Apart from the issues mentioned before, the build quality seems superb. It comes in a nice matt finish and feels very high quality and solid. The material feels very premium and as it is magnesium as far as I know, it also gets cold when you don't use it. Which I like a lot. No plastic feel at all. The hinges feel very good and are reasonably stiff so that the screen holds in any position you put it in. I also like the little details this ThinkPad has, like the glowing point in the ThinkPad logo on the backside of the screen.
It doesn't bend or flex and makes a very good first impression to me, and it looks better than on the many pictures on the internet.
The trackpad has a nice texture and a very good feel to it. It is very responsive and I like to work with it a lot. Its a bit confusing in the beginning that the area for the right-click is pretty small in the right lower corner, but I discovered you can configure this accordingly. As soon as you get the hang of it, it is a nonissue.
What I do not like completely is the fact that the Trackpad is clickable.

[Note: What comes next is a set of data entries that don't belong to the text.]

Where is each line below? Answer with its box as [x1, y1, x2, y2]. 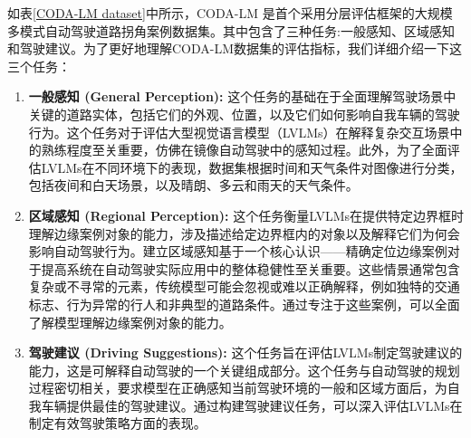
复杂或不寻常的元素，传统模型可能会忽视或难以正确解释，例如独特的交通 [28, 277, 460, 296]
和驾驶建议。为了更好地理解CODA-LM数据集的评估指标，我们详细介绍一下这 [7, 39, 463, 58]
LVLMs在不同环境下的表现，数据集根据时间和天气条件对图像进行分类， [41, 157, 463, 176]
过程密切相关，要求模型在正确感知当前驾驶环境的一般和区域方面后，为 [28, 378, 447, 397]
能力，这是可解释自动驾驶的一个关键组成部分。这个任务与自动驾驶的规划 [28, 360, 460, 379]
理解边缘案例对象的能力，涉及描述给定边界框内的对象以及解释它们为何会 [28, 224, 460, 243]
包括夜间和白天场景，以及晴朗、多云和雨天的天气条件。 [28, 176, 359, 195]
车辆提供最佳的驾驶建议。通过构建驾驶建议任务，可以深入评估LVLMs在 [41, 395, 463, 414]

For me, its just a bit too much and wobbly when I click it. It tilts upon clicking and this doesn't feel to good. Also, the trackpad isn't locked like the keyboard is in Tabletmode. It is a minor issue, but I'd rather go for a stiffer solution with less keytravel here.

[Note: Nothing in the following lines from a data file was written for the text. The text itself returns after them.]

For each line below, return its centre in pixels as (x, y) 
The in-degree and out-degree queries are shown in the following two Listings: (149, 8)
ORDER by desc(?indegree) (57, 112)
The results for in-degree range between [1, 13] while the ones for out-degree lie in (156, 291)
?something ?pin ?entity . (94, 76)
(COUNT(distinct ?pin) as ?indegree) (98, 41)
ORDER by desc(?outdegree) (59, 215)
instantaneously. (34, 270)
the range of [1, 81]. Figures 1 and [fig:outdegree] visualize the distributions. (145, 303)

The screen is very good as far as I can tell. Good and stable viewing angles, resolution makes it super crisp and the best thing about it surely is the non-glossy display. I adore the fact that they included this and it is my favourite feature so far, because it makes things just so much easier to read in sunlight and while on the go, when you usually are unable to select the perfect spot.
Its the first time I have a ThinkPad, so I don't exactly know how good or bad keyboards were in earlier and more traditional models. Afaik, ThinkPads have a good keyboard and are generally praised. In comparison to my old Acer TimelineX well.. it is just not a fair comparison. Great keytravel, no wobbling. I was a bit unsure about the lock-mechanism when looking at it in the hands-on videos. I can assure you though, that although the keys do not get locked completely they stay in place enough to make a difference. Great feature, I hope this doesn't break after a year and a half.
I installed the firmware update from Lenovo as soon as I could to fix the digitizer spot that was broken on all models. It is completely fixed now, and the digitizer does also support pressure sensitivity in Photoshop after installing the right Wacom Drivers. It is pretty precise, better than my old Wacom Tablet I once had and I am really happy with it so far. I'll have to update this section as I haven't used the digitizer in real world that much so far (had no classes).
Well, the speakers are quite good. I don't expect much from a laptop as I don't use them often anyways, but I think I'll be pretty happy with them. They are loud enough and also don't squeek around when putting them on max volume. They are just fine.
Can't comment on this yet. I'll have to use it a bit more to get a feel how long it lasts. From my experiences so far, I'd say 5-6 hours is doable. I just unplugged it and Windows tells me I got 6 hours 20 minutes left. We all know though that this measurement is not the most accurate out there. Also, I limited the i7 to 80% when on battery. Don't know if more aggressive settings would allow this to last even longer (like, 7 or even more hours). I'll update this accordingly.
So far, I am really happy with my purchase. Of course, to be completely sure that this thing relly DOES I need a bit more time to test it properly. Many things one usually finds out while using the device, such as battery lifetime or other limitations. I'll always setup my OneLink Dock at work as soon as I get it, which if it works great, should add further value to this purchase ;)
Great piece of hardware so far. Go buy it if the specs fit your needs.